The thing about NWN to really take note of was how well Bioware, the company that made it, supported the game and even today supports it. They just released another premium module called Infinete dungeons that gives the user complete control to customize their dungoen and the theme of the dungeon, how much treasure, magic items, everything can be adjusted and tweaked.

Then just a few months back they released a new version of the game fixing old bugs etc, bringing the version uo to 1.67 with a promisie of 1.68 to come. This game was released in 2001 0r 2002 and they still support it to that degree.

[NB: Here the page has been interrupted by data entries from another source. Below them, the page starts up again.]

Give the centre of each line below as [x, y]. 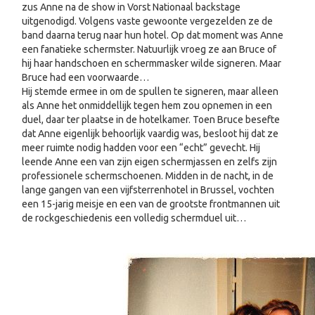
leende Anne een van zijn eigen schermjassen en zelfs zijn [149, 162]
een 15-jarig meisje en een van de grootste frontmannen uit [151, 204]
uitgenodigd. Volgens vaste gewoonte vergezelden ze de [147, 21]
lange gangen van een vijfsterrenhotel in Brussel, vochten [148, 190]
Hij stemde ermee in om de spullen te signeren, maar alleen [150, 91]
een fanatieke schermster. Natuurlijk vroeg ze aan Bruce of [149, 49]
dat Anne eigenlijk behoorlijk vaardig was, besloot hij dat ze [150, 134]
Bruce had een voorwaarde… [85, 77]

Bioware recently announced they are going into the MMOG market I cant wait to see what they come up with and we can be asured that they will support it well.

Rahl


----------



## Sulik (Jul 28, 2006)

There's a pirates of the Sword Coast? i was only familiar with tales of... is it similar?


----------



## Joel007 (Jul 28, 2006)

Its a NWN module


----------



## Rahl Windsong (Aug 10, 2006)

http://nwn.bioware.com/premium/

The above link takes you to the site that lists all of the NWN premium modules that were released by Bioware. The latest premium module being Infinite Dungeons released 2nd quarter 2006.

Rahl


----------



## Jason_Taverner (Sep 14, 2006)

new premium module Wyvern Crown Corymr just released. I haven't bought it yet looks good and has horses to ride


----------



## Joel007 (Sep 25, 2006)

Does anyone else use the PrC mod? (player resource consortium)
It adds loads of new races, abilities, classes, and even spells and feats. I'm using a ninja/fighter/tempest with dual wield katanas 
i love muticlassing.


----------